Dear New Yorkは、写真家のBrandon Stantonさんが2010年から続けているHumans of New Yorkという、一万人のニューヨーカーのポートレイトを撮ることを目指して始まったプロジェクトの最新の写真集で、ニューヨークに暮らす人々のごく自然な表情をとらえた写真の美しさと力強さ、そして写真に添えられる被写体となった人々の口から語られるストーリーが共感と支持を集めてきました。私自身も、facebookが主な発表先であった頃から(現在はInstagramもあります)、新しいポートレイトが発表される度に楽しみに読んできました。

プロジェクトは年々規模を拡大し、ニューヨークだけでなく、オバマ政権化のホワイトハウスにも招待され、イランを始めとした12カ国での撮影・インタビューも経て、15年目の今年には当初の目標であった一万人の撮影を超え、進化を続けています。

Dear New Yorkの今回の大規模な展示も、多くの機関のやアーティストの協力を経て実現し、ニューヨーカーおよび人間性への讃歌とも言える素晴らしいイベントでした。少し様子を写真でご紹介させて頂きます。


大きくプリントアウトされた写真が駅構内に展示されている様子は壮観です。

立ち止まって写真とインタビューに見入る人もたくさん見られました。

インタビューはじっくりと深いものから素朴なものまで、いずれも味わい深いです。

写真だけで心が満たされるものもたくさんあります。

大きな展示スペースだけではなく、柱スペースや

改札部分も、普段は広告で満たされているスペースがすべて展示に変わっています。

美しい天井で有名なメインコンコースでは、壁にポートレートが映し出される中、スタインウェイ提供のピアノをジュリアードの生徒が交代で演奏していました。

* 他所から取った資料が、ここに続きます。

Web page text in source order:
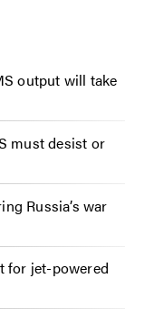
output will take
must desist or
Russia’s war
for jet-powered
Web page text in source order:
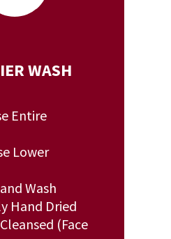
WASH
Entire
Lower
Wash
Hand Dried
(Face
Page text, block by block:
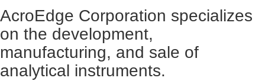
AcroEdge Corporation specializes
on the development,
manufacturing, and sale of
analytical instruments.
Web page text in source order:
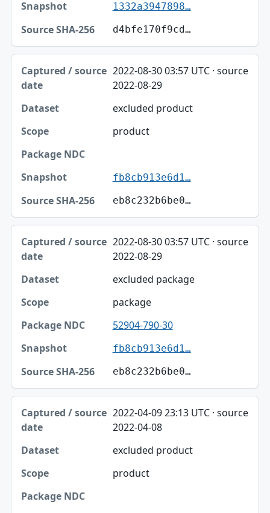
1332a3947898…
d4bfe170f9cd…
2022-08-30 03:57 UTC · source
2022-08-29
excluded product
product
fb8cb913e6d1…
eb8c232b6be0…
2022-08-30 03:57 UTC · source
2022-08-29
excluded package
package
52904-790-30
fb8cb913e6d1…
eb8c232b6be0…
2022-04-09 23:13 UTC · source
2022-04-08
excluded product
product

駅の売店ではもちろん写真集が売られていて、駅を通して体験できる展示でした。


ちなみにこの日は早めに出かけて、朝の仕事に行く前に、以前から行ってみたかったアイリッシュソーダブレッドのお店に寄って朝ご飯を食べました。

外はカリカリの焼きたてスコーンに、挟まれた自家製のジャムとバターが絶妙に良く合い、幸せな朝食でした。

そしてお店のカウンターにはDear New Yorkも!

仕事の合間を縫ってでしたが、思い出深い秋の日になりました。

2025年10月6日月曜日

ピアノで歌うということ

数年前から伴奏の仕事をしているのですが、先日声楽のレッスンで歌の先生が「ピッチを頭の中で考えただけで、自動的に声帯がその音を出すのに適した長さに調整される。」とおっしゃっていて、人体の高機能ぶりに改めて感じ入りました。

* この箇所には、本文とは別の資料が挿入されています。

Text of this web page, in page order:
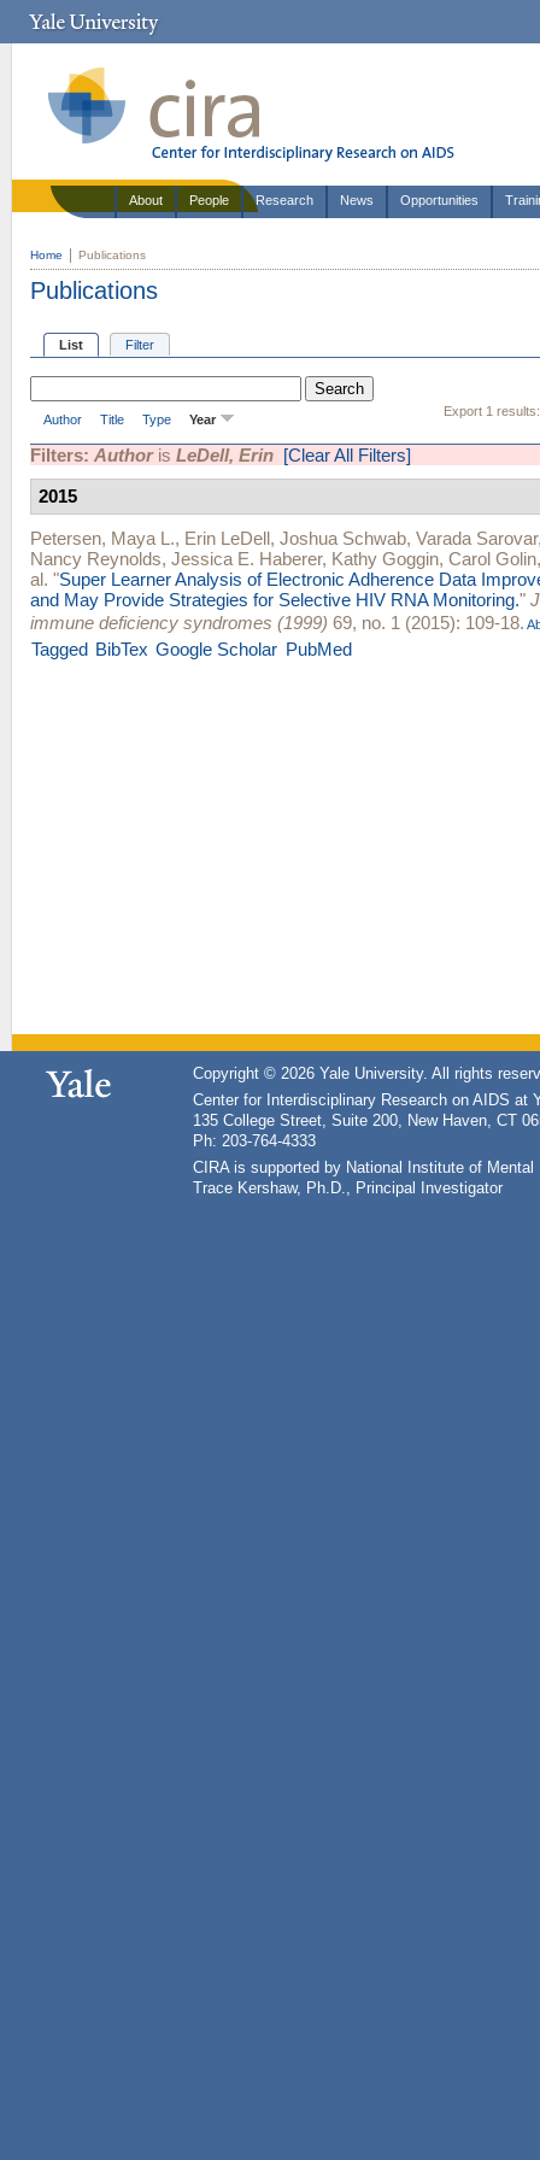
About People Research News Opportunities
Home Publications
Publications
List Filter
Export 1 results:
Author Title Type Year
Filters: Authoris LeDell, Erin [Clear All Filters]
2015
Petersen, Maya L., Erin LeDell, Joshua Schwab, Varada Sarovar
Nancy Reynolds, Jessica E. Haberer, Kathy Goggin, Carol Golin
al. "Super Learner Analysis of Electronic Adherence Data
and May Provide Strategies for Selective HIV RNA Monitoring."
immune deficiency syndromes (1999) 69, no. 1 (2015): 109-18.
Tagged BibTex Google Scholar PubMed
Copyright © 2026 Yale University. All rights
Center for Interdisciplinary Research on AIDS at
135 College Street, Suite 200, New Haven, CT
Ph: 203-764-4333
CIRA is supported by National Institute of
Trace Kershaw, Ph.D., Principal Investigator

思えば口笛を吹けることだって、触っただけで紙が一枚なのか二枚重なっているのかを識別できることだって、実にすごいことです。

ピアノを弾く時にも、特にデクレッシェンドをする場合、音が減衰する速度に合わせて、どれぐらいの音量で次の音を弾きたいのかをイメージし、鍵盤への指の置き方とタイミングでそれを実行するわけで、いくつもの認知と筋肉のコントロールを同時に行なってようやくできていることなんだなと思います。

というのもこの間、モーツァルトの『レクイエム』より「ラクリモーサ」のピアノアレンジを作ったのですが、コーラスとオーケストラで歌い上げられるこの曲のメロディーをピアノで再現するには、その「次の音をどう置くか」が特にとても重要で、色々なことを思いながらデモ演奏を作りました。よければぜひご覧いただけたら嬉しいです。




2025年10月3日金曜日

Capricious March

先日紹介させてもらったコンサート全体のビデオにも含まれているのですが、演奏してくれたピアニストのDanielが、Capricious March(気まぐれな行進)単体でのビデオも自身のYouTubeにを載せてくれたので、改めてご紹介させて頂きます。

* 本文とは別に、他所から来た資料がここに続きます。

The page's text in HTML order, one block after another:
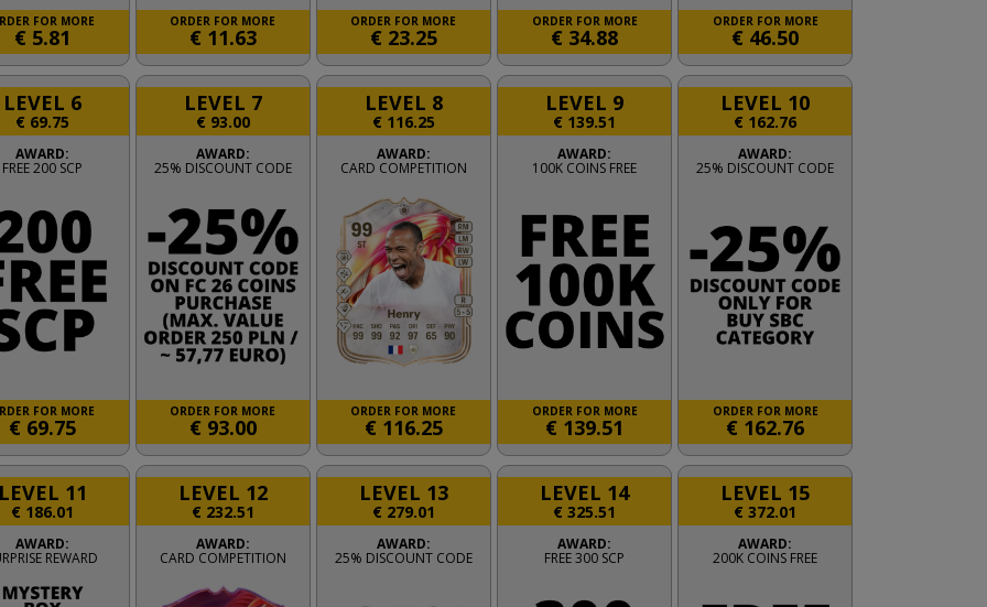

この曲は、小学校時代の日常を元に着想した曲で、登校中の子どもたちが水たまりに飛び込んで水遊びをしたり、出てきたカエルを追いかけたりして散々道草を食った挙句、ついにその日学校に遅れたくない理由(席替え等)を思い出して学校に駆け込んでいく、というお話を描いています。

私自身はそこまでやんちゃではなく、淡々と友達と学校に通っていた方ですが、それでも学校に着くまで友達と過ごす時間はある意味特別だったなあと思います。ちなみにアメリカでは小学生だと親が学校に送り迎えするか送迎バスで通うのが普通なので(子どもだけで登下校させると親が罰せられるのだったと思います 汗)、コンサートでは「日本では。。。」という説明を忘れないようにしています。

ちなみに、曲中にカエルが出てくることを説明してあったので、Danielがカエル出現の瞬間にビデオにイラストを入れてくれています(笑)


実はこの曲を今、私のピアノの生徒さんも弾いてくれていて、テクニック的にはまだ少し背伸びしながらですが、気に入ってくれているようで、根気強く時間をかけて取り組んでくれていてとても嬉しいです。

バルトークに触発されて、少し不思議な世界観をピアノでユーモラスに描いてみたいとこの書いた曲が、ピアニストやピアノの生徒さんに弾いてもらえているのを目撃することができて、作曲家として大変光栄です。ぜひビデオをご覧いただけたら嬉しいです。

2025年10月1日水曜日

朝日を観に

先日久しぶりにゆっくりな朝があったので、ちょっと特別なことがしたいけれどそんなに時間もない、ということで近所の公園に朝日を見に行ってきました。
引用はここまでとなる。